Cher ami,
Alors j'ai relu quelques pages de Julien Gracq, en particulier dans Lettrines. C'est un homme auquel je pense souvent. Pas seulement à Quimper, cette ville à nattes où il a enseigné ; pas seulement quand je passe par Argol pour m'enfoncer dans cette Norvège bretonne – tous les pays du monde sont en Bretagne, la Bretagne n'est nulle part qu'en elle-même, et Gracq en connaît les sortilèges –, cette route étroite qui par lacets et fjords me conduit au Faou et à Brest, avec, au passage, salut motorisé à l'abbaye de Landévennec, où poussent des palmiers.
J'y pense comme à un homme que je ne verrai sans doute jamais, mais que je suis heureux, rassuré, de savoir en même temps que moi sur cette terre ; que je me contente d'imaginer, difficilement, dans un monde qu'il a si bien entrepris de tenir, esprit, âme en pointe aiguë, hors de tout ce qui le rend de jour en jour plus irrespirable. C'est avec vous, je crois, qu'un jour de l'été dernier, je m'étonnais de voir des vaches dans un pré ; qu'il y eût encore des vaches, des vraies, à traire, dans un pré, un vrai, à petites fleurs comestibles. Julien Gracq et le monde restitué, perpétué dans ses livres, eh bien, c'est un peu la même chose. La même surprise. Quand je le relis, et Gracq est surtout à relire, j'ai cette sensation d'un homme, d'un contemporain, qui n'a pas cédé ; que son nerf de polémiste n'a pas dévoyé ; que son intelligence n'a pas culpabilisé, fourvoyé dans les bas-fonds de la spécialisation intellectuelle ; que son penchant originel, et, en quelque sorte, ingénu, n'a pas fait délirer. C'est un homme de mesure, mais cette mesure, musicale. Gracq est aussi évident et invisible que le château d'Argol. Sa fidélité exemplaire : à Breton, à José Corti, son éditeur ; à Brocéliande. Gracq est un homme profondément engagé, et je ne conçois pas d'autre manière de l'être, car son engagement est d'amour. Mot dangereux. Achtung ! C'est pourtant le seul d'où tout engagement efficace découle. Nous le savons. Nous le croyons, malgré les batteurs de foire sociale à la petite semaine. Il s'agit d'un engagement dans le Temps, et c'est, dès lors, aussi bien celui de Jeanne d'Arc que des jeunes Tchèques qui s'incendient sur place. Auprès duquel le simili-terrorisme de nos jeunes ou moins jeunes Turcs définitivement tels quels relève de la plus haute farce.

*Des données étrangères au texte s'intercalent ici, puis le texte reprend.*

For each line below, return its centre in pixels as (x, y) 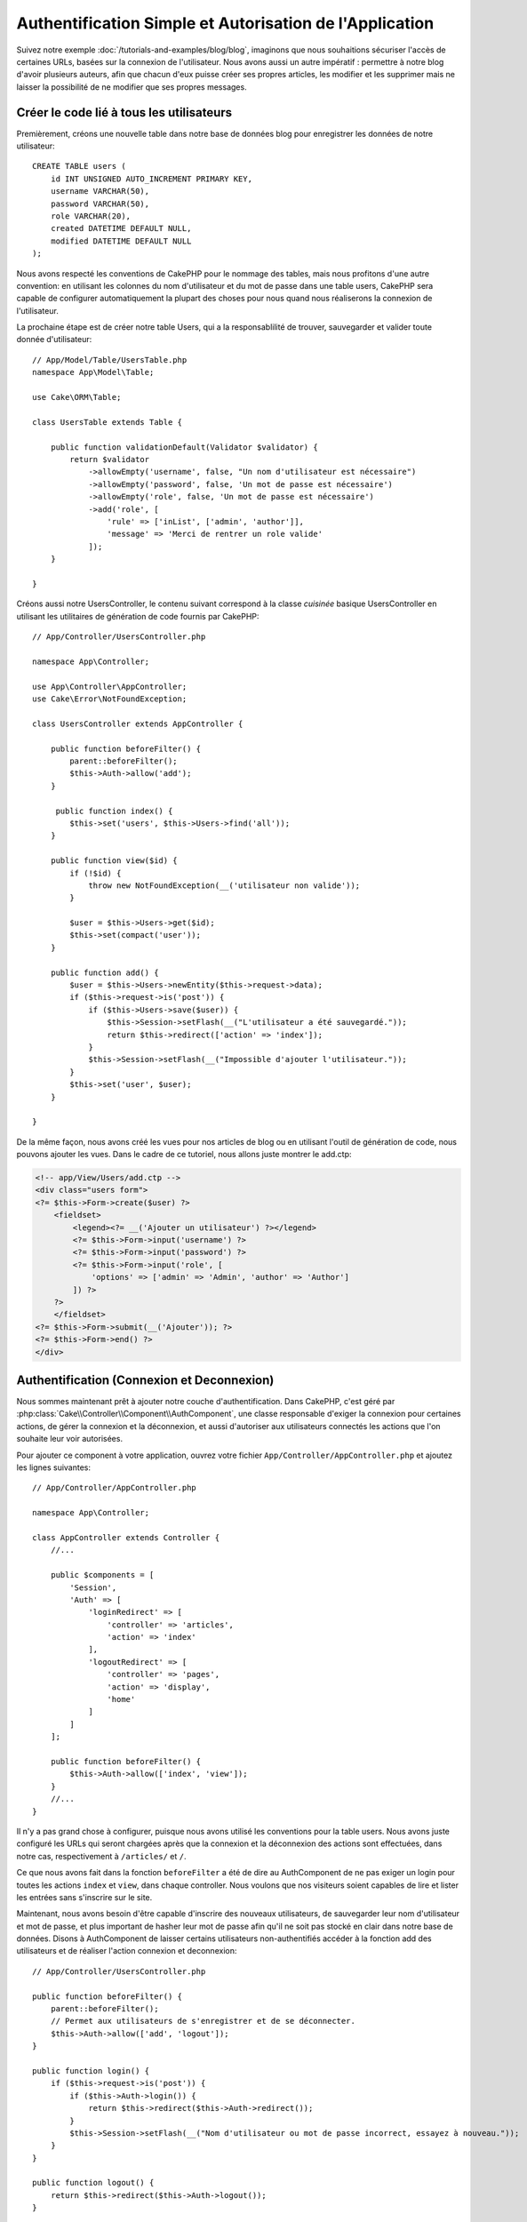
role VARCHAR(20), (91, 216)
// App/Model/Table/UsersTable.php (110, 360)
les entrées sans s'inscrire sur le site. (84, 1897)
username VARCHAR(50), (100, 192)
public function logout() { (93, 2183)
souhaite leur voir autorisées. (70, 1439)
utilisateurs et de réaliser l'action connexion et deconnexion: (127, 1951)
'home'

Chaque fois que je suis tombé sur un texte de Gracq, j'ai ressenti une jubilation, ou mieux, une brûlure. Un peu comparable à celle que provoque une boule de neige dans la paume. Textes qui se tiennent au garde-à-vous face à l'inconnu(e), qui ne perdent jamais la hauteur d'attaque de leur diction, qui ne se laissent jamais prendre aux harmoniques de leur chant, qui ne s'écoutent pas, mais sont jaloux, fièrement jaloux, de leur situation extrêmement privilégiée dans le jeu même qu'ils risquent. Il y a dans la prose de Gracq comme un cliquetis d'armes, sa phrase est chargée – charge émotive – et fait soudain craquer le texte entier, comme le dégel un étang. Il y a emportement, l'alcool métaphorique emporte le linéaire, l'enivre. On pourrait donc ici parler d'érotisme, au sens plein de ce terme extraordinairement galvaudé. Un fil électrique parcourt, fait vibrer, résonner, le cœur des mots, allumés ici et là, et le regard s'en trouve comme enchanté, quasiment « féminisé » ; l'oreille alertée par une rumeur de fête lointaine, à figuration magique. Julien Gracq traverse la scène de profil, de dos, sans aucune concession au folklore de son imagination, emmuré dans son espace personnel qui ouvre, toute lézarde reconnue, entre le chien et le loup des saisons éternelles, sur l'ailleurs. Discrète, soumise à l'autorité du poète, son œuvre est une invitation au voyage absolu auquel nous sommes tous candidats, plus ou moins paralysés dans les algues de notre appétit, notre goût, notre désir d'être une fois pour toutes, hic et nunc, quoique branchés, par la grâce d'une foi sans investiture théâtrale, voire avouable. Julien Gracq est dans le secret du secret. Le vœu d'ignorance n'est pas autre chose. Il n'interdit, il n'empêche pas la culture. Il la force à être amoureuse. La lune ainsi retient la mer.